Furthermore, as the IIR and UTPR allocates taxing rights to other jurisdictions, it is likely that maximum jurisdictions will incorporate the QDMTT mechanism and ask MNEs to pay global minimum taxes into their jurisdiction only. In case the QDMTT is adopted, there might be no collection of extra tax revenue in any of the jurisdictions where the parent entity or IPE is established. This may result in a low collection of revenue for India.
With the implementation of Pillar Two, Revenue Authorities in India need to develop a robust system to trace and maintain data of MNEs.
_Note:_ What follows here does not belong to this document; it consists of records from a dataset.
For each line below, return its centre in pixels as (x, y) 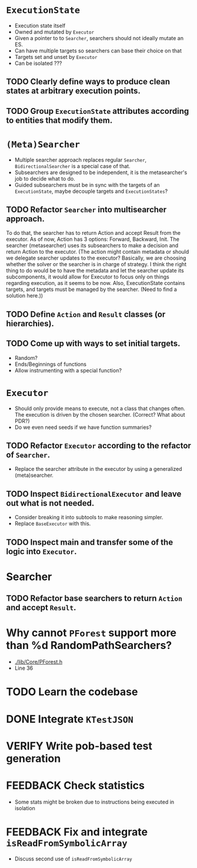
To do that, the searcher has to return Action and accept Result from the (94, 233)
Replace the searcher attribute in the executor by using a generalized (98, 469)
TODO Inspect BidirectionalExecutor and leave (94, 494)
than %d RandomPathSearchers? (89, 646)
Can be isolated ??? (38, 63)
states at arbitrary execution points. (74, 91)
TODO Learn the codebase (72, 692)
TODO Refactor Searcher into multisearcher (86, 210)
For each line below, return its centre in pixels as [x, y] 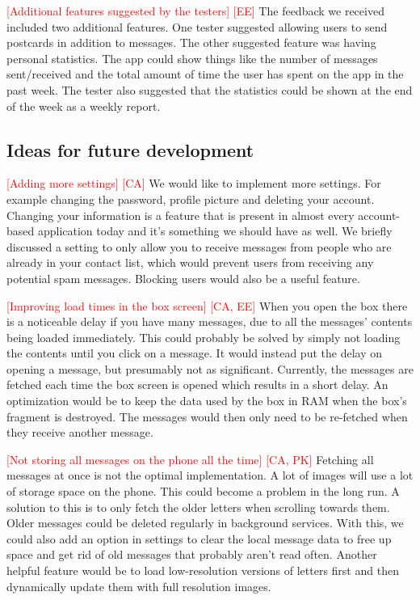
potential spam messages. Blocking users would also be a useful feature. [183, 278]
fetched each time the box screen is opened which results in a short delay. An [197, 385]
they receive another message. [80, 432]
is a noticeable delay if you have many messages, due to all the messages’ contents [210, 321]
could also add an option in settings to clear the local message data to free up [199, 538]
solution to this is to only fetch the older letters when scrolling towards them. [198, 507]
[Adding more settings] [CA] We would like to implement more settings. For [194, 183]
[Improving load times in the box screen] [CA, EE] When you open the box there [207, 305]
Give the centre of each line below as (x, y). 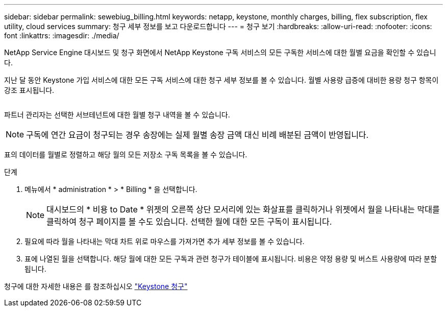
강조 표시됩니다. (29, 90)
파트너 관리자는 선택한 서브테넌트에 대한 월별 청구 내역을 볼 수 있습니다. (117, 115)
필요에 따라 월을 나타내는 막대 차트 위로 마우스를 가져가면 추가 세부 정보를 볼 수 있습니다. (165, 241)
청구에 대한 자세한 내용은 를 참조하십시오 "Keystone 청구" (96, 286)
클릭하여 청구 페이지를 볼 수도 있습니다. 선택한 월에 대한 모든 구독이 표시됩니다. (189, 222)
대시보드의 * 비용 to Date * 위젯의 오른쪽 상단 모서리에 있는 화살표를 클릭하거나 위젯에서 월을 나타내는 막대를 (243, 209)
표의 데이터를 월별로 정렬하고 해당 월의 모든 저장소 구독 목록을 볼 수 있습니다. (126, 154)
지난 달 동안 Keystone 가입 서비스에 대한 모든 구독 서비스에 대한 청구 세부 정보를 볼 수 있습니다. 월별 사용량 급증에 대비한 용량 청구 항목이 (221, 80)
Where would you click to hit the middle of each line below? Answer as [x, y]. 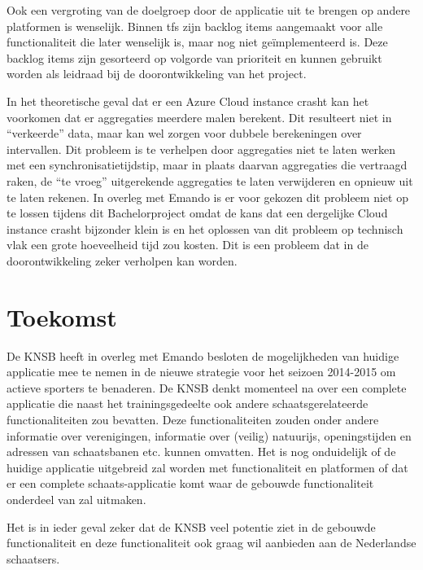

This may also require free flow of financial information among various jurisdiction in which MNEs operate or have presence. Multiple data source points need to be identified for collecting independent information and their integration with existing data. This entails a detailed exercise and an upgradation of the existing methodology adopted to detect cases of non-compliances. The rules of Pillar Two are still evolving and incorporation of these rules into the existing complex tax structure would be a challenging task for Indian Revenue Authorities.